Top of The input
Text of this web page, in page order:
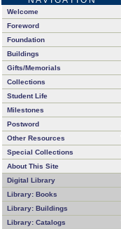
Welcome
Foreword
Foundation
Buildings
Gifts/Memorials
Collections
Student Life
Milestones
Postword
Other Resources
Special Collections
About This Site
Digital Library
Library: Books
Library: Buildings
Library: Catalogs
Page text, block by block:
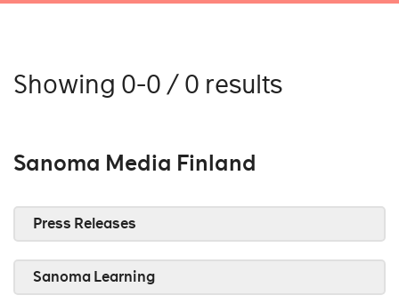
Showing 0-0 / 0 results
Sanoma Media Finland
Press Releases
Sanoma Learning
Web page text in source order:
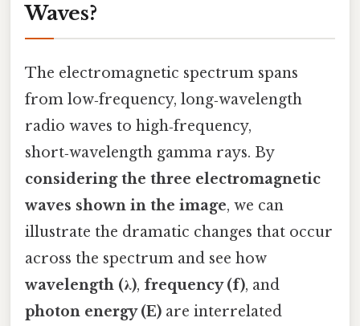
Waves?
The electromagnetic spectrum spans
from low‑frequency, long‑wavelength
radio waves to high‑frequency,
short‑wavelength gamma rays. By
considering the three electromagnetic
waves shown in the image, we can
illustrate the dramatic changes that occur
across the spectrum and see how
wavelength (λ), frequency (f), and
photon energy (E) are interrelated
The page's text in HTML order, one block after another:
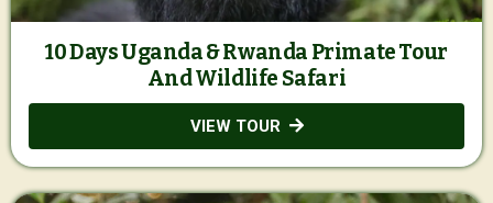
10 Days Uganda & Rwanda Primate Tour
And Wildlife Safari
VIEW TOUR
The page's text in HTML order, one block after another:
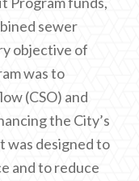
sewer
objective of
was to
(CSO) and
the City’s
was designed to
and to reduce
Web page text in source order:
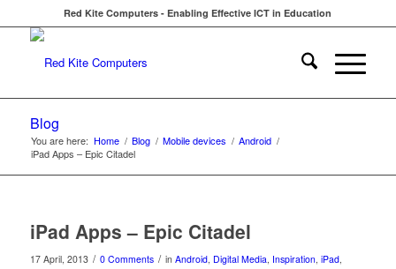
Red Kite Computers - Enabling Effective ICT in Education
Blog
You are here: Home / Blog / Mobile devices / Android /
iPad Apps – Epic Citadel
iPad Apps – Epic Citadel
17 April, 2013 / 0 Comments / in Android, Digital Media, Inspiration, iPad,
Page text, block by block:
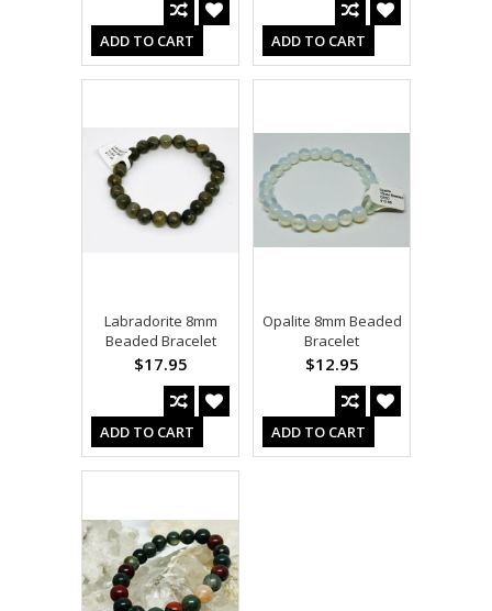
ADD TO CART ADD TO CART
Labradorite 8mm
Beaded Bracelet
$17.95
ADD TO CART
Opalite 8mm Beaded
Bracelet
$12.95
ADD TO CART
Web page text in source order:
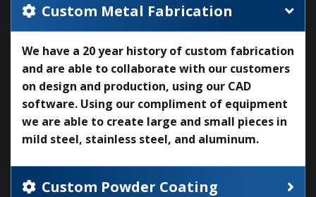
Custom Metal Fabrication
We have a 20 year history of custom fabrication
and are able to collaborate with our customers
on design and production, using our CAD
software. Using our compliment of equipment
we are able to create large and small pieces in
mild steel, stainless steel, and aluminum.
Custom Powder Coating
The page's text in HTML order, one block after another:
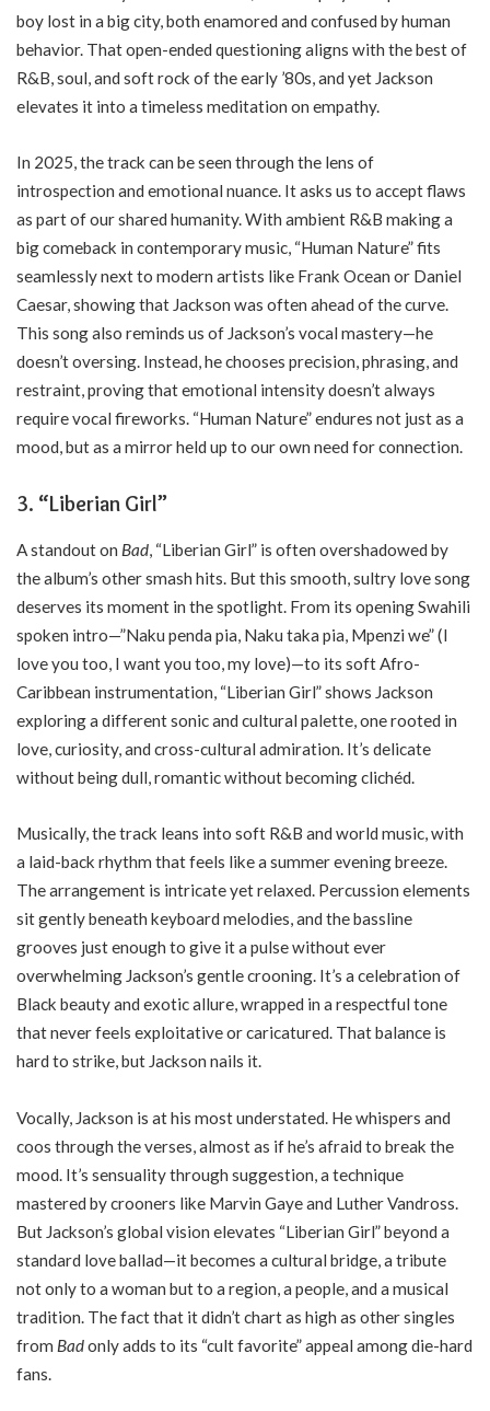
boy lost in a big city, both enamored and confused by human
behavior. That open-ended questioning aligns with the best of
R&B, soul, and soft rock of the early ’80s, and yet Jackson
elevates it into a timeless meditation on empathy.
In 2025, the track can be seen through the lens of
introspection and emotional nuance. It asks us to accept flaws
as part of our shared humanity. With ambient R&B making a
big comeback in contemporary music, “Human Nature” fits
seamlessly next to modern artists like Frank Ocean or Daniel
Caesar, showing that Jackson was often ahead of the curve.
This song also reminds us of Jackson’s vocal mastery—he
doesn’t oversing. Instead, he chooses precision, phrasing, and
restraint, proving that emotional intensity doesn’t always
require vocal fireworks. “Human Nature” endures not just as a
mood, but as a mirror held up to our own need for connection.
3. “Liberian Girl”
A standout on Bad, “Liberian Girl” is often overshadowed by
the album’s other smash hits. But this smooth, sultry love song
deserves its moment in the spotlight. From its opening Swahili
spoken intro—”Naku penda pia, Naku taka pia, Mpenzi we” (I
love you too, I want you too, my love)—to its soft Afro-
Caribbean instrumentation, “Liberian Girl” shows Jackson
exploring a different sonic and cultural palette, one rooted in
love, curiosity, and cross-cultural admiration. It’s delicate
without being dull, romantic without becoming clichéd.
Musically, the track leans into soft R&B and world music, with
a laid-back rhythm that feels like a summer evening breeze.
The arrangement is intricate yet relaxed. Percussion elements
sit gently beneath keyboard melodies, and the bassline
grooves just enough to give it a pulse without ever
overwhelming Jackson’s gentle crooning. It’s a celebration of
Black beauty and exotic allure, wrapped in a respectful tone
that never feels exploitative or caricatured. That balance is
hard to strike, but Jackson nails it.
Vocally, Jackson is at his most understated. He whispers and
coos through the verses, almost as if he’s afraid to break the
mood. It’s sensuality through suggestion, a technique
mastered by crooners like Marvin Gaye and Luther Vandross.
But Jackson’s global vision elevates “Liberian Girl” beyond a
standard love ballad—it becomes a cultural bridge, a tribute
not only to a woman but to a region, a people, and a musical
tradition. The fact that it didn’t chart as high as other singles
from Badonly adds to its “cult favorite” appeal among die-hard
fans.
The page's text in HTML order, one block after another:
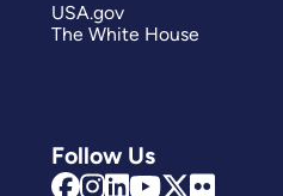
Follow Us
USA.gov
The White House
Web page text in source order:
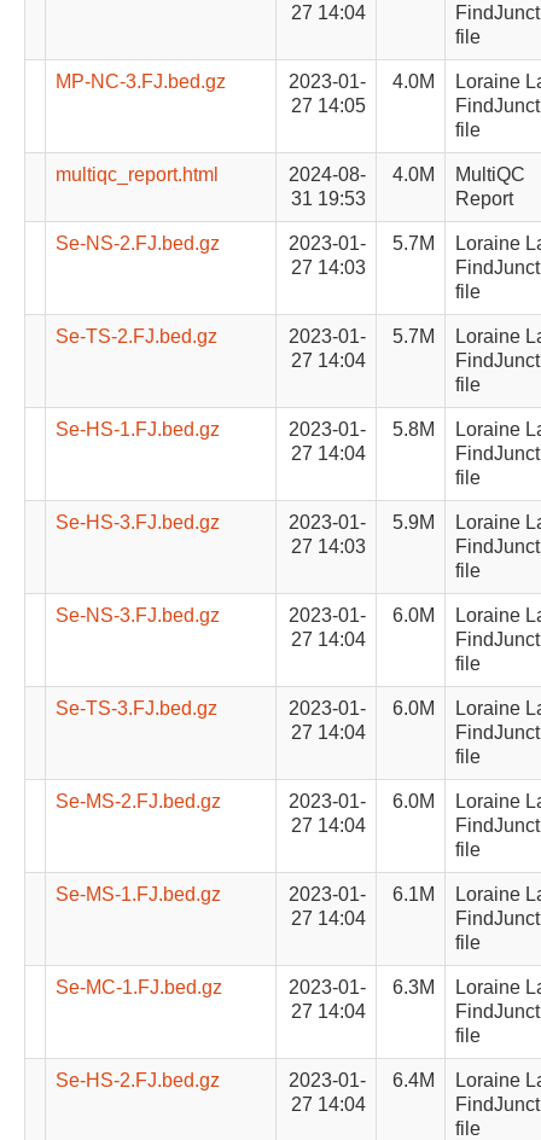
Bottom of The input
Provide the count, and nothing else, of lines in the data above where the word "Girl" occurs.

> [Solution for this exercise]:
4